I also want to come up with a naming convention that makes it easy for me to identify what the contents of the document are without opening it. I’ve decided on the following: Company-N-Description-MMYYYY. “Company” will be the company the document is from, “N” is a single letter that will indicate if the document relates to me, my wife, or my daughter, “Description” will be a brief description of the document, and “MMYYYY” will be the month and year of the document. For example, a scan of my Roth IRA statement for this month would be named “Schwab-S-Roth IRA-042010.pdf”

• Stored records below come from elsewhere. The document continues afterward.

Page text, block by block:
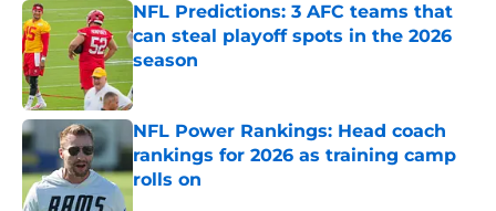
NFL Predictions: 3 AFC teams that
can steal playoff spots in the 2026
season
Published by on Invalid Date
NFL Power Rankings: Head coach
rankings for 2026 as training camp
rolls on
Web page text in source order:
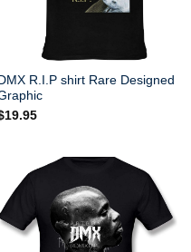
DMX R.I.P shirt Rare Designed
19.95
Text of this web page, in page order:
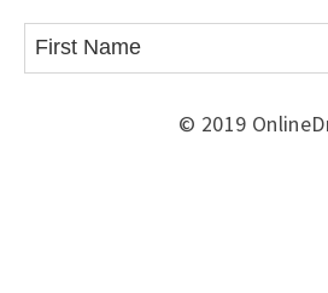
© 2019
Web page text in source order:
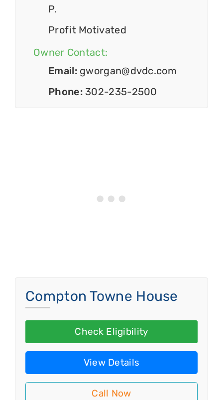
P.
Profit Motivated
Owner Contact:
Email: gworgan@dvdc.com
Phone: 302-235-2500
Compton Towne House
Check Eligibility
View Details
Call Now

With all the planning out of the way, I’ve started contacting the companies I have accounts with and switching to electronic records where possible. The longest part of the process will be scanning in all my old paperwork. And I still won’t be completely paperless. You’ll notice in the above folder structure that there is no spot for tax returns. I’m still hanging on to those in paper form for a while. Old habits die hard.. I also do not have any spot for my business documents – real estate buying and selling contracts, my business banking statements, etc. Those I’ll add in later. For now, I’m going to concentrate on my largest pile of paperwork, which is personal stuff. After that, I’ll move on to my business stuff, and then, hopefully, to stuff like owner’s manuals and documents for big ticket items I’ve purchased like entertainment systems, televisions, washers and dryers, etc. And at that point, I may be able to get rid of a filing cabinet or two!

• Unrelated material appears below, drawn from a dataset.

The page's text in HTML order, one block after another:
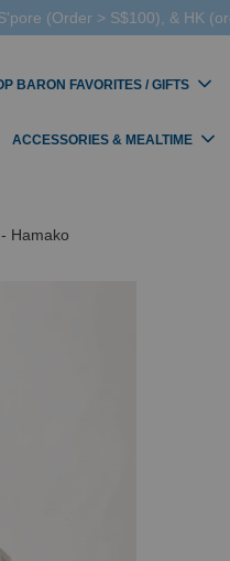
(Order > S$100), & HK
BARON FAVORITES / GIFTS
ACCESSORIES & MEALTIME
Hamako

And in other news, as I predicted a little while ago, hard money loan #4 has been paid off. I received the final payment yesterday.
Update: I tried the free trial from SOS Online Backup and have decided I don't like it. My first attempt at backing up files resulted in a status message that said "xxxx files backed up, 8 files not backed up. They will be backed up next time." What? They didn't say why or which files were not backed up. Their software does not have a log viewer. They have a log, but it simply gives the date and time of when the last backup was run. I was able to hunt around on my PC and find a more detailed log that listed the files that were skipped, but that info was buried amidst a bunch of other stuff. I have instead gone with Carbonite. That is the vendor my work uses, so I've got some experience with their product. For $55 a year, you get unlimited storage. I also like that their software gives you an option to put a colored dot on file icons. Green means the file has been backed up, yellow means it has a back up pending, and no dot means the file is not being backed up. If you are interested, Google "Carbonite coupon code" and you will find a link you can use to get a 10% discount.